= Saadia ben Nachmani =

Saadia ben Naḥmani was a German rabbi active in the 11th and 12th centuries.

== Early life and education ==
The Jewish Encyclopedia believed that ben Nachmani was a native of Germany because of the many German words found in his biblical commentaries. His maternal uncle was Kalonymus ben Judah.

He learned under Eleazar ben Meshullam as well as in Narbonne under Isaac ben Samuel.

==Career==
Ben Nachmani was an author of liturgical poems for the evening prayers on Sukkot. The poems begin with the words "Sukkat shalem selah" and consist of ten strophes of six lines each. According to Leopold Zunz, ben Nachmani also wrote the poem Elohekhem dirshu which is recited on the Shabbat of Rosh Chodesh.

According to Ḥayyim Michael, it was ben Nachmani who was quoted by Rashi as having personally spoken to Rav Saadia in his commentaries.

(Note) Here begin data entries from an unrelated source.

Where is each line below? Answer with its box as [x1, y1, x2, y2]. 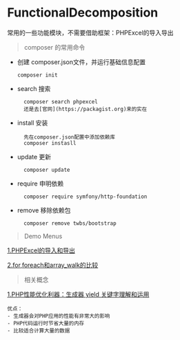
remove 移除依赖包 [17, 206, 71, 214]
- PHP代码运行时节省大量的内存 [7, 319, 85, 327]
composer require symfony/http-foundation [23, 193, 148, 200]
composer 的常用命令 [23, 43, 86, 51]
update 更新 [17, 152, 52, 161]
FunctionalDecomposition [7, 5, 159, 21]
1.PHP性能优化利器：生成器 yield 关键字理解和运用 [7, 290, 150, 298]
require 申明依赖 [17, 179, 64, 188]
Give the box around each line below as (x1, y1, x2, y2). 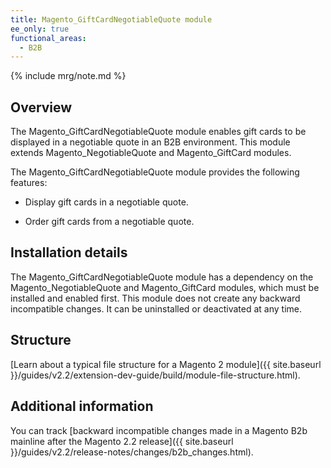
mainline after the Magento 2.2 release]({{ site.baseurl (10, 435, 234, 447)
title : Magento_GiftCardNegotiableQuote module (10, 14, 213, 25)
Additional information (10, 398, 154, 415)
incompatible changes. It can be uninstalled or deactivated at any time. (10, 302, 302, 315)
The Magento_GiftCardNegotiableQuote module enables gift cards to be (10, 126, 307, 138)
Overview (10, 99, 73, 116)
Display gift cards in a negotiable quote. (24, 196, 189, 208)
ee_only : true (10, 24, 70, 34)
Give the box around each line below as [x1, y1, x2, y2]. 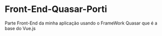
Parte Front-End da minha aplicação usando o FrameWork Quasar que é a [5, 20, 157, 26]
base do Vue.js [5, 25, 36, 31]
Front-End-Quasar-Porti [5, 3, 108, 15]
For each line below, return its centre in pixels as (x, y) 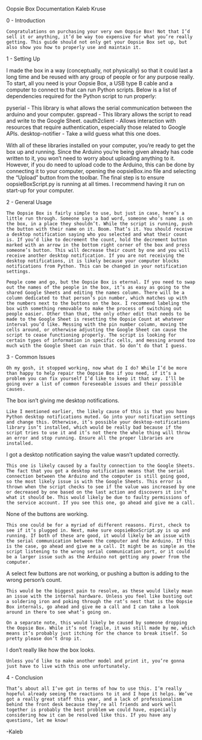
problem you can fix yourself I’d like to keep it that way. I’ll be (96, 378)
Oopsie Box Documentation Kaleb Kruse (56, 9)
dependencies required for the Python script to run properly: (81, 96)
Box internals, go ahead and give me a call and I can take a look (93, 607)
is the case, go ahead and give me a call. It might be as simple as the (101, 546)
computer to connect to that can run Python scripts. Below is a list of (91, 90)
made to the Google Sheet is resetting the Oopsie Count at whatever (96, 319)
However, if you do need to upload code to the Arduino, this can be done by (100, 165)
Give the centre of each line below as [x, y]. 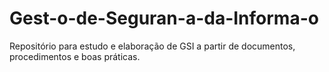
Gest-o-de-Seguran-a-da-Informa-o [164, 18]
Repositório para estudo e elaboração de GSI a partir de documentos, [152, 46]
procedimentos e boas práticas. [75, 56]
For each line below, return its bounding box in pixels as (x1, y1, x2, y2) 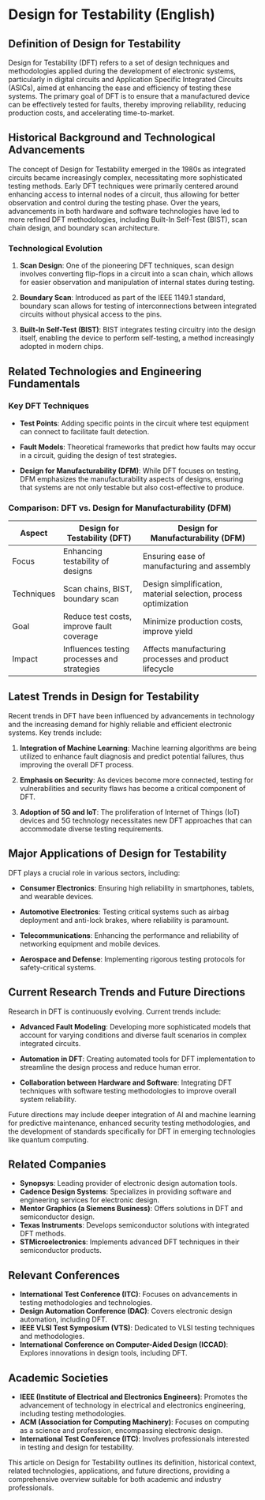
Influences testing (62, 643, 130, 654)
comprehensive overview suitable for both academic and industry (8, 1474, 222, 1483)
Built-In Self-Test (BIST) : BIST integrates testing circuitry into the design (19, 325, 256, 335)
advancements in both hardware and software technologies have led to (8, 206, 240, 216)
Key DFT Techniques (8, 400, 89, 411)
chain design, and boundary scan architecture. (8, 223, 160, 232)
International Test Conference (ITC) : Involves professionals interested (19, 1434, 250, 1443)
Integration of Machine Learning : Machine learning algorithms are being (19, 743, 257, 752)
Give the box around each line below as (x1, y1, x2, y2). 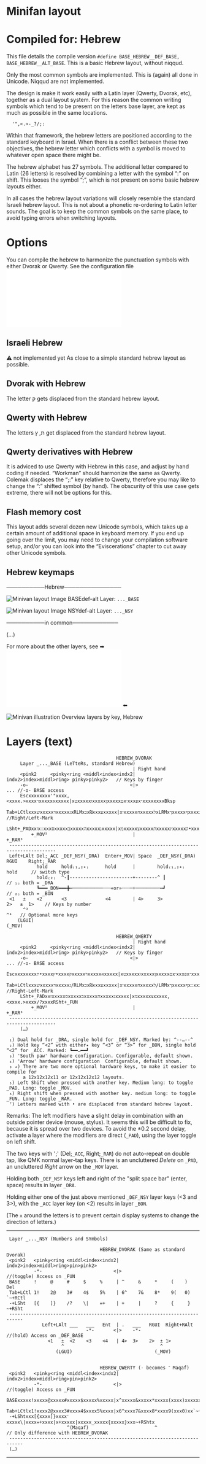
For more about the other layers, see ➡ (6, 643, 105, 650)
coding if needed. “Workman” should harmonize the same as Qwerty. (6, 470, 181, 477)
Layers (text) (6, 735, 73, 749)
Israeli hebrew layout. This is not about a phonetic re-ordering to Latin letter (6, 201, 197, 209)
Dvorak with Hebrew (6, 379, 86, 389)
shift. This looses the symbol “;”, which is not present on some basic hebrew (6, 176, 199, 184)
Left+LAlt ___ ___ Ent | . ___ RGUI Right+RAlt (42, 1322, 193, 1328)
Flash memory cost (6, 506, 82, 517)

Michael also believed that ben Nachmani himself was a biblical commentator. A commentary on the Book of Chronicles, originally believed to be authored by Rashi, was discovered not to be written by him but instead by the students of Rav Saadia. It has been proven that ben Nachmani's commentary on Chronicles was copied by his pupils in different areas, which caused many variants of the original work. Additionally, Hayyim Michael also believed that ben Nachmani may be the author of a commentary on the Sefer Yetzirah. The commentary is normally attributed to the Saadia Gaon, who wrote a different commentary on the same book, but Joseph Delmedigo et Jacob Emden proved that this particular commentary was attributed to the Saadia Gaon in error. As with ben Nachmani's commentary on Chronicles, the Sefer Yetzirah commentary was arranged by ben Nachmani's students, who are believed to have altered his words in certain parts.

According to Henry Malter, ben Nachmani is the hero of a legend that is attributed to the Saadia Gaon, but which probably takes place in Christian Europe.